In your upcoming project, you will download pre-computed bottleneck features.  In this notebook, we'll show you how to calculate VGG-16 bottleneck features on a toy dataset.  Note that unless you have a powerful GPU, computing the bottleneck features takes a significant amount of time.

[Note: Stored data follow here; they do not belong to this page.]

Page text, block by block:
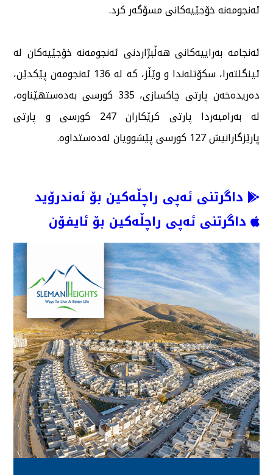
ئەنجومەنە خۆجێیەكانی مسۆگەر كرد.
ئەنجامە بەراییەكانی هەڵبژاردنی ئەنجومەنە خۆجێیەكان لە
ئینگلتەرا، سكۆتلەندا و وێڵز، كە لە 136 ئەنجومەن پێكدێن،
دەریدەخەن پارتی چاكسازی، 335 كورسی بەدەستهێناوە،
لە بەرامبەردا پارتی كرێكاران 247 كورسی و پارتی
پارێزگارانیش 127 كورسی پێشوویان لەدەستداوە.
داگرتنی ئەپی راچڵەکین بۆ ئەندرۆید
داگرتنی ئەپی راچڵەکین بۆ ئایفۆن
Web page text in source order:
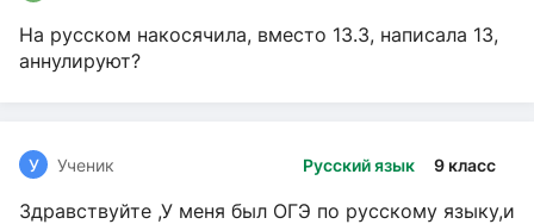
На русском накосячила, вместо 13.3, написала 13,
аннулируют?
Русский язык 9 класс
У Ученик
Здравствуйте ,У меня был ОГЭ по русскому языку,и
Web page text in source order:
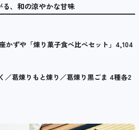
、和の涼やかな甘味
かずや「煉り菓子食べ比べセット」 4,104
／葛煉りもと煉り／葛煉り黒ごま 4種各2
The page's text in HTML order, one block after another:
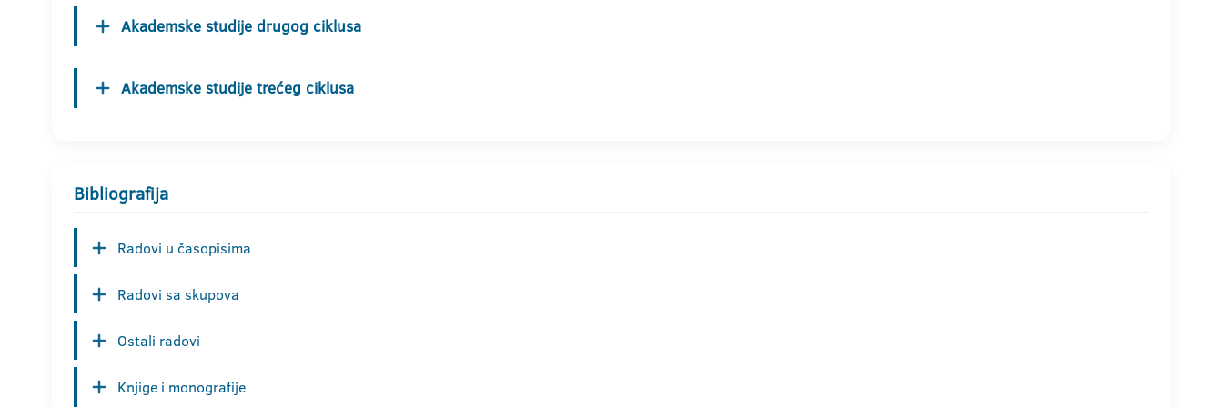
Akademske studije drugog ciklusa
Akademske studije trećeg ciklusa
Bibliografija
Radovi u časopisima
Radovi sa skupova
Ostali radovi
Knjige i monografije

### 1. Load and Preprocess Sample Images

Before supplying an image to a pre-trained network in Keras, there are some required preprocessing steps.  You will learn more about this in the project; for now, we have implemented this functionality for you in the first code cell of the notebook.  We have imported a very small dataset of 8 images and stored the  preprocessed image input as `img_input`.  Note that the dimensionality of this array is `(8, 224, 224, 3)`.  In this case, each of the 8 images is a 3D tensor, with shape `(224, 224, 3)`.

In [None]:
from google.colab import drive
drive.mount('/content/drive')

Mounted at /content/drive


In [None]:
from keras.applications.vgg16 import preprocess_input
from keras.preprocessing import image
import numpy as np
import glob

In [None]:
# from sklearn.datasets import load_files
# path = '/content/drive/MyDrive/AML_TL_SAMPLE_IMAGES/images/'
# a_temp = load_files(path)
# a_temp

{'DESCR': None,
 'data': [],
 'filenames': array([], dtype=float64),
 'target': array([], dtype=float64),
 'target_names': []}

In [None]:
# img_paths = glob.glob("/content/drive/MyDrive/01 - My Documents/**",recursive=True)
# img_paths
img_paths = glob.glob("/content/drive/MyDrive/AML_TL_SAMPLE_IMAGES/images/*.jpg")
img_paths

['/content/drive/MyDrive/AML_TL_SAMPLE_IMAGES/images/Labrador_retriever_06449.jpg',
 '/content/drive/MyDrive/AML_TL_SAMPLE_IMAGES/images/Curly-coated_retriever_03896.jpg',
 '/content/drive/MyDrive/AML_TL_SAMPLE_IMAGES/images/Brittany_02625.jpg',
 '/content/drive/MyDrive/AML_TL_SAMPLE_IMAGES/images/American_water_spaniel_00648.jpg',
 '/content/drive/MyDrive/AML_TL_SAMPLE_IMAGES/images/Labrador_retriever_06455.jpg',
 '/content/drive/MyDrive/AML_TL_SAMPLE_IMAGES/images/sopa.jpg',
 '/content/drive/MyDrive/AML_TL_SAMPLE_IMAGES/images/Labrador_retriever_06457.jpg',
 '/content/drive/MyDrive/AML_TL_SAMPLE_IMAGES/images/Welsh_springer_spaniel_08203.jpg']

In [None]:
img_paths

['/content/drive/MyDrive/AML_TL_SAMPLE_IMAGES/images/Labrador_retriever_06449.jpg',
 '/content/drive/MyDrive/AML_TL_SAMPLE_IMAGES/images/Curly-coated_retriever_03896.jpg',
 '/content/drive/MyDrive/AML_TL_SAMPLE_IMAGES/images/Brittany_02625.jpg',
 '/content/drive/MyDrive/AML_TL_SAMPLE_IMAGES/images/American_water_spaniel_00648.jpg',
 '/content/drive/MyDrive/AML_TL_SAMPLE_IMAGES/images/Labrador_retriever_06455.jpg',
 '/content/drive/MyDrive/AML_TL_SAMPLE_IMAGES/images/sopa.jpg',
 '/content/drive/MyDrive/AML_TL_SAMPLE_IMAGES/images/Labrador_retriever_06457.jpg',
 '/content/drive/MyDrive/AML_TL_SAMPLE_IMAGES/images/Welsh_springer_spaniel_08203.jpg']

In [None]:
# path = '/content/drive/MyDrive/AML_TL_SAMPLE_IMAGES/images/Labrador_retriever_06449.jpg'

# def a_fun_to_read_image_in_array(img_path):
#   return np.expand_dims( image.img_to_array( image.load_img(path, target_size=(224,224))) , axis = 0 )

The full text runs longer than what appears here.